Reflexiones sobre el secreto masónico desde los años treinta

Historia

Siempre se ha discutido sobre si la Masonería es una sociedad secreta o una sociedad discreta, un concepto éste último más acorde con la realidad actual. En este contexto queremos glosar y comentar un trabajo publicado en la sección de “Notas varias” del primer número de 1933 de la destacada revista masónica española Latomia. La publicación reconocía que el secreto masónico era una cuestión muy discutida. La Iglesia, en este sentido, condenaba el secreto. Y había quien también lo rechazaba pero ni por razones de orden ni religiosas.

 

El artículo reconocía el derecho de cada uno a ocultar lo que se piensa, lo que se hace y lo que se posee, sin negar el derecho superior del Estado, una observación harto interesante, desde nuestro punto de vista. Sabemos que dos de los principios de nuestro sistema político son el de la libertad y el del respeto a nuestra privacidad, un asunto de candente actualidad en relación con la protección de datos, pero también es cierto que el Estado tiene reconocida la capacidad de saber sobre algunos de los aspectos de nuestra vida, especialmente los de tipo económico.

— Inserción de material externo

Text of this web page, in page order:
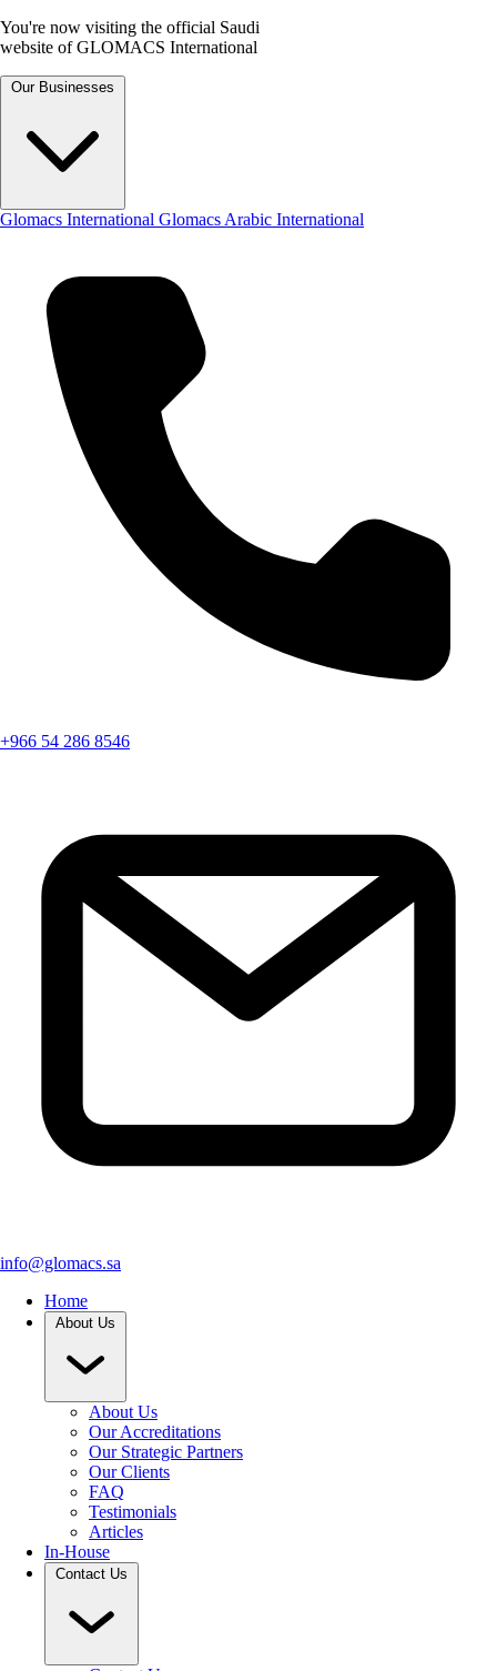
You're now visiting the official Saudi
website of GLOMACS International
Our Businesses
Glomacs International Glomacs Arabic International
+966 54 286 8546
info@glomacs.sa
Home
About Us
About Us
Our Accreditations
Our Strategic Partners
Our Clients
FAQ
Testimonials
Articles
In-House
Contact Us

La revista masónica española insistía en el derecho al secreto, especialmente en el “orden intelectual y moral”. El secreto estaría en los cimientos del derecho moderno sobre la autonomía de la voluntad, es decir, la libertad.

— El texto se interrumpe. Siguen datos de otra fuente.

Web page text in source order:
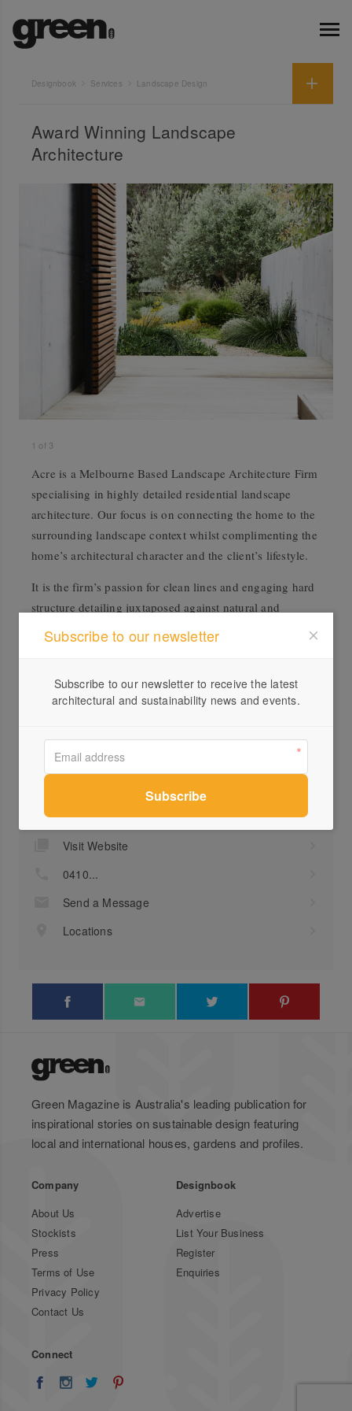
Designbook Services Landscape Design
Award Winning Landscape
Architecture
1 of 3
Acre is a Melbourne Based Landscape Architecture Firm
specialising in highly detailed residential landscape
architecture. Our focus is on connecting the home to the
surrounding landscape context whilst complimenting the
home’s architectural character and the client’s lifestyle.
It is the firm’s passion for clean lines and engaging hard
structure detailing juxtaposed against natural and
interesting plant palettes that set Acre apart from the
Profile
Visit Website
0410...
Send a Message
Locations
Green Magazine is Australia's leading publication for
inspirational stories on sustainable design featuring
local and international houses, gardens and profiles.
Company
About Us
Stockists
Press
Terms of Use
Privacy Policy
Contact Us
Designbook
Advertise
List Your Business
Register
Enquiries
Connect
Subscribe to our newsletter
Subscribe to our newsletter to receive the latest
architectural and sustainability news and events.
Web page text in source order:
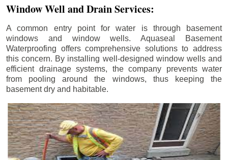
Window Well and Drain Services:
A common entry point for water is through basement
windows and window wells. Aquaseal Basement
Waterproofing offers comprehensive solutions to address
this concern. By installing well-designed window wells and
efficient drainage systems, the company prevents water
from pooling around the windows, thus keeping the
basement dry and habitable.

Pero se quería dejar muy clara la diferencia entre el secreto y el disimulo porque el último tendría como objetivo el engaño. Aquí se incluía el “fraude intelectual” como algo siempre reprensible a la misma altura que la mentira.

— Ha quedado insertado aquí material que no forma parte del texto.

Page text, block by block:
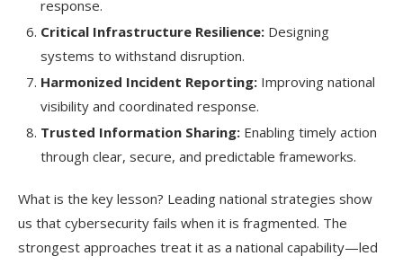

Al parecer, Lalande había escrito en la Enciclopedia que el secreto, y ya en clave masónica, era “un medio idóneo de cimentar la unión íntima de los francmasones”, ya que, cuanto “más aislados y separados estemos del resto, más perteneceremos a lo que nos rodea”. Por otro lado, Wirth explicaba que la masonería se aislaba del mundo profano para constituir un medio escogido, capaz para poder vivir una “vida superior”. Esta concepción del secreto, según Huard, no permitiría objeción alguna, pero este autor explicaba en su obra L’Art Royal que el secreto masónico en sus orígenes se justificaba por la hostilidad de la Iglesia y los Gobiernos en una época en la que no había libertad de asociación. Pero el secreto se mantuvo al reconocerse este derecho; entonces, ¿a qué conducía?, se preguntaba la revista. Un argumento para mantenerlo era que si se abolía se rompía el encanto. Se mantenía porque suponía un elemento de éxito, de seducción. La masonería, por lo tanto, cultivaba el misterio, acaso más de lo necesario como un medio para salvaguardar su existencia. El juramento solemne, la oscuridad del lenguaje, el simbolismo, la prohibición a todo extraño de franquear la puerta de los templos, el secreto, en fin, serían para la revista los modos de captación de la masonería.

El secreto podía generar problemas internos porque podía convertirse en un escenario para críticas y calumnias, pero la revista abogaba por mantenerlo para mantener a la masonería al margen de la vida profana, es decir, exterior. El silencio era la manera de responder a las acusaciones que se formulaban contra la masonería. Si la masonería apareciera en la “plaza pública”, perdería su fuerza y poder.

La publicación interpretaba que el descrédito de la masonería, especialmente en el ámbito latino, no provenía del secreto, sino de que el mismo no se había observado rigurosamente. El secreto era, por lo tanto, más importante que el ritual. En todo caso, no se podían suprimir ninguno de los dos porque si se hacía la masonería perdería su originalidad pasando a ser, especialmente en este ámbito latino, una de tantas asociaciones políticas existentes, y el mundo anglosajón, una de tantas sectas religiosas.